[Items from a dataset]
======

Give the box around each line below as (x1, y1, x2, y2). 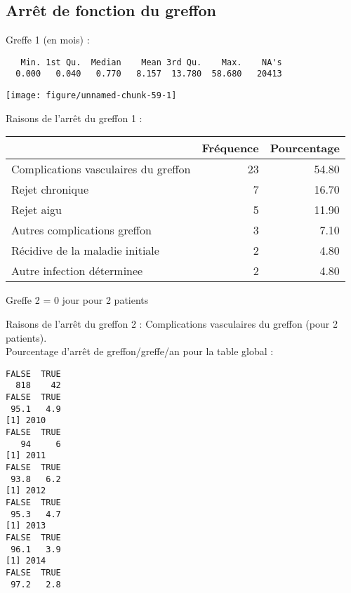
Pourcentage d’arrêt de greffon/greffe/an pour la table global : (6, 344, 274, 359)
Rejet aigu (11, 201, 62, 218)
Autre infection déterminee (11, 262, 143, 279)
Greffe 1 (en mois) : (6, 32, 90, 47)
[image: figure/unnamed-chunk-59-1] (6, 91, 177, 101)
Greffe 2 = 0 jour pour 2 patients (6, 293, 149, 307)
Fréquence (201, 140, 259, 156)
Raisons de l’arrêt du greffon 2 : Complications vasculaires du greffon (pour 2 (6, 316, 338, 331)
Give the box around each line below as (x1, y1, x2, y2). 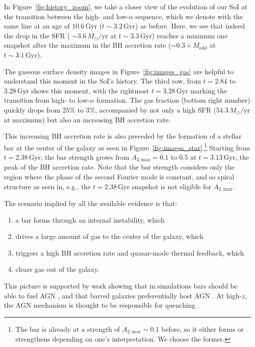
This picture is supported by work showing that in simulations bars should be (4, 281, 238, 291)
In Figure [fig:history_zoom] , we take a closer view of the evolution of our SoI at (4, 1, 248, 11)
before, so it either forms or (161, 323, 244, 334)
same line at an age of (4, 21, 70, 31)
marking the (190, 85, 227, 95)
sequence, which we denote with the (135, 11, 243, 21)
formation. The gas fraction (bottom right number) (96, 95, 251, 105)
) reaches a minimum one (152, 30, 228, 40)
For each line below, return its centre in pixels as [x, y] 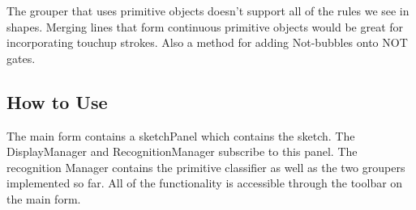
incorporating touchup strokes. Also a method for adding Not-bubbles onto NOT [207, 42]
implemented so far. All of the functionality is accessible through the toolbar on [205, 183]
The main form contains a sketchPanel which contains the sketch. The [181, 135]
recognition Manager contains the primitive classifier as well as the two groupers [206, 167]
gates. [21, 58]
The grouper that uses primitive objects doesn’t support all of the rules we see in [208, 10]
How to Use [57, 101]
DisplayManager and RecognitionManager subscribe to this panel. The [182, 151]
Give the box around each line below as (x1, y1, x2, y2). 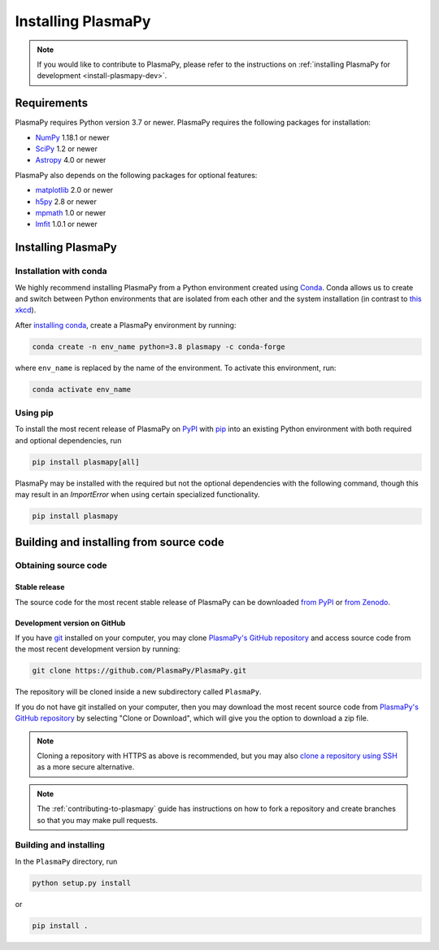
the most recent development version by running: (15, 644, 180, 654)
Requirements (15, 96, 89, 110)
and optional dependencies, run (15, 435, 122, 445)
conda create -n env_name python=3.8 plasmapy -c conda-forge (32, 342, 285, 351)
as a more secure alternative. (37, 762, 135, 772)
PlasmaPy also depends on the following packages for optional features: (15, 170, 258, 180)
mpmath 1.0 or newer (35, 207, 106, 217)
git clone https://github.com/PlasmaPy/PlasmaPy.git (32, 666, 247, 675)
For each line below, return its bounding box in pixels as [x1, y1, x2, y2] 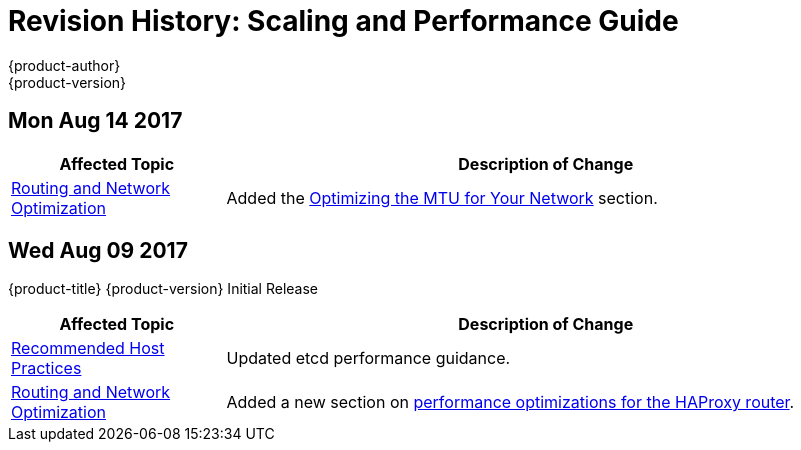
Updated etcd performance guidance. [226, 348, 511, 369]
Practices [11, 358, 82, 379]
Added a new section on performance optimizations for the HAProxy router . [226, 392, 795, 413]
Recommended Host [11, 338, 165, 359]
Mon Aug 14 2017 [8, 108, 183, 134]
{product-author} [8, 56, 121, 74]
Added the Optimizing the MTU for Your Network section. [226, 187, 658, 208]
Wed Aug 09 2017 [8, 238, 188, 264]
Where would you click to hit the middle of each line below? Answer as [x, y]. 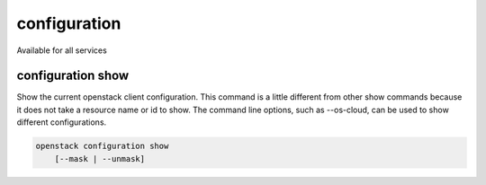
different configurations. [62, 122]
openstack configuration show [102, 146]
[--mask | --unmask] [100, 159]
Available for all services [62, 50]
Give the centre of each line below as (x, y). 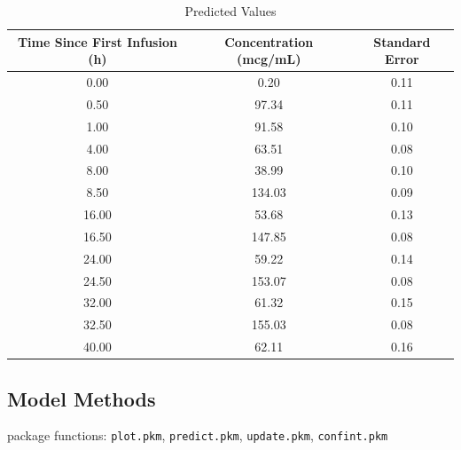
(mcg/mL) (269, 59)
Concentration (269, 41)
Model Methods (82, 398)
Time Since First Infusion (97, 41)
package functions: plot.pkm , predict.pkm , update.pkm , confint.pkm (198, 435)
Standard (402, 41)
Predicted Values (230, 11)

======

EXERCISE REQUIREMENTS :: Check every line of the records, and copy the ones that hold the word "primitive".

WORKED SOLUTION ::
recognition Manager contains the primitive classifier as well as the two groupers [206, 167]
The grouper that uses primitive objects doesn’t support all of the rules we see in [208, 10]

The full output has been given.